The boatman would not take us to the island until he had 20 passengers in his boat. A family of villagers and I already on board waited till he got 10 more. In the meantime I became the family's official free photographer and clicked some holiday pics for them (I hope they come out good else they would end up cursing me). Very soon a horde of 20 guys all from Pune, like me, arrived, so in a few minutes we were sailing towards Janjira Fort.
And amazing piece of info for you dear reader: the fort is built in such a way that till you get about 100 or 200 meters from it, you just can't see the huge entrance.
On the boat, two of the Pune bunch told me we could ferry our bikes and sail to Dighi on a launch and then go to Devgarh and Harihareshwar from there! I loved the idea.

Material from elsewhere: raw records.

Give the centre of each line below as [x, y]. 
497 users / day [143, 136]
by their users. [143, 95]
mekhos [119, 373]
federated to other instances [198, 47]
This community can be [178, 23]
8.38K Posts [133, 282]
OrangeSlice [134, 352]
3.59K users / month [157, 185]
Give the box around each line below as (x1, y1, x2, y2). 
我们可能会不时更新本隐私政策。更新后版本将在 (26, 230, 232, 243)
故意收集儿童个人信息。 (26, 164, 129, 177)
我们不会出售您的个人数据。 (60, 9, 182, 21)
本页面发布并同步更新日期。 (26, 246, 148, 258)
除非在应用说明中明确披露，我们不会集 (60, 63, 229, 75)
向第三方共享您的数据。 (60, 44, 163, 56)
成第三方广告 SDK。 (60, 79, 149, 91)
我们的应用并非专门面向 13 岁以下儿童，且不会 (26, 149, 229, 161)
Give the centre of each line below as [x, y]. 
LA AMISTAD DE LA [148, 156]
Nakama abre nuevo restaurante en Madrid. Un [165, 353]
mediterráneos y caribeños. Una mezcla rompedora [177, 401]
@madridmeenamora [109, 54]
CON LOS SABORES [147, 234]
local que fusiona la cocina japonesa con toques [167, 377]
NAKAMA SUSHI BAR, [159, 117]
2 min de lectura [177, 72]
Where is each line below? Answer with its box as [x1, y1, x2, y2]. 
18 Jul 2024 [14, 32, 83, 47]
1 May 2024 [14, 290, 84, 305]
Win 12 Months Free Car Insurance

But first some trivia on Janjira: It's huge and you can easily get lost. There is 20 acres fully fortified. I have never seen a complete fort ever on all my earlier treks in the Sahayadris. Inside the fort there were amazingly two huge sweet water lakes. We drank water from a deep, deep well. It was crystal clear. What a miracle! Salty water all around and sweet water on the island! We explored the fort. The stones used to build the fort have taken a battering over the centuries but the joints used to connect these stones are still as they were. The Nizam of this area also built an underwater tunnel right to his palace on the shore. We ventured inside the secret tunnel but it was too dark. Next time I will take a powerful torch and try going deeper in.
Back at Murud, we (me and the two other bike guys) immediately found a motorised launch and headed to Dighi. We saw some amazing birds flying close to our boat. They would dive into the sea and come out with fish.

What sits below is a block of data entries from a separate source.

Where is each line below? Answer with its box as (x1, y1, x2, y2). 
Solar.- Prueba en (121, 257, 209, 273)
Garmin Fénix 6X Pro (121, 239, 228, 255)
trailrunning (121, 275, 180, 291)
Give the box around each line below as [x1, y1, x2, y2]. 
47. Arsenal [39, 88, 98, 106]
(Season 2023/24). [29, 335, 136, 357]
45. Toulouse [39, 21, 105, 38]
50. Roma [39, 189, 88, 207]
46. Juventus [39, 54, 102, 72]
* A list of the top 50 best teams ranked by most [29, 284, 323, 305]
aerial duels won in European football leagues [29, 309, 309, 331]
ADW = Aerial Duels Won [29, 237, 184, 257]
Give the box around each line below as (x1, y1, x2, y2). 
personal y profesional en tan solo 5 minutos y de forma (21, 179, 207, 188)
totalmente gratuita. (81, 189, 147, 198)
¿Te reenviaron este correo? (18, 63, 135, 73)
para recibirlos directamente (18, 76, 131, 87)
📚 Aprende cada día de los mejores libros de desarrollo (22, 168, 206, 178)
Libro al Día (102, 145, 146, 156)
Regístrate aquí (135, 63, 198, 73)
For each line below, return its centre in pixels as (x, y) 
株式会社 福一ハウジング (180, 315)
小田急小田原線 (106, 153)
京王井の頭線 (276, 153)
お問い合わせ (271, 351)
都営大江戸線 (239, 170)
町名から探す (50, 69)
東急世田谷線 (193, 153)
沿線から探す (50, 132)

At Dighi we headed straight for Devgarh since we didn't want to miss the sunset. The road is really nice and we did make it to see the sunset. We biked along the beach too and then went hunting for a place to stay overnight. I could have actually slept on the beach listening to the waves! But we were lucky and found a nice bungalow to stay in. The owner had amazing coconut and betel nut orchards.
Dinner was on the beach again. Chicken and beer. The next morning was also spent on the beach sunbathing. We visited the Golden Ganpati Temple and then headed for Srivardhan.
Srivardhan was again a nice, sleepy town like Devgarh, but Devgarh with its old bunglows and coconut trees, was prettier. From Srivardhan it was time to head to our final destination Harihareshwar.
Since it was a holiday the highway was fairly busy. We visited a temple at Harihareshwar. The deity is located on top of a hill and the views from the rear of the hill of the sea and the rocks is awesome. I enjoyed the scene totally and sat admiring the battle between the rocks and the sea -- the waves lashed and the rocks held their ground.
From Harihareshwar it was time to head home. The ride back was accomplished smoothly. I was back home in Pune by 6 pm. My bike's odometer read 27,756. I had done 450 km over 30 hours. I had planned to just see Murud-Janjira but had done three more places as well. I plan to go again!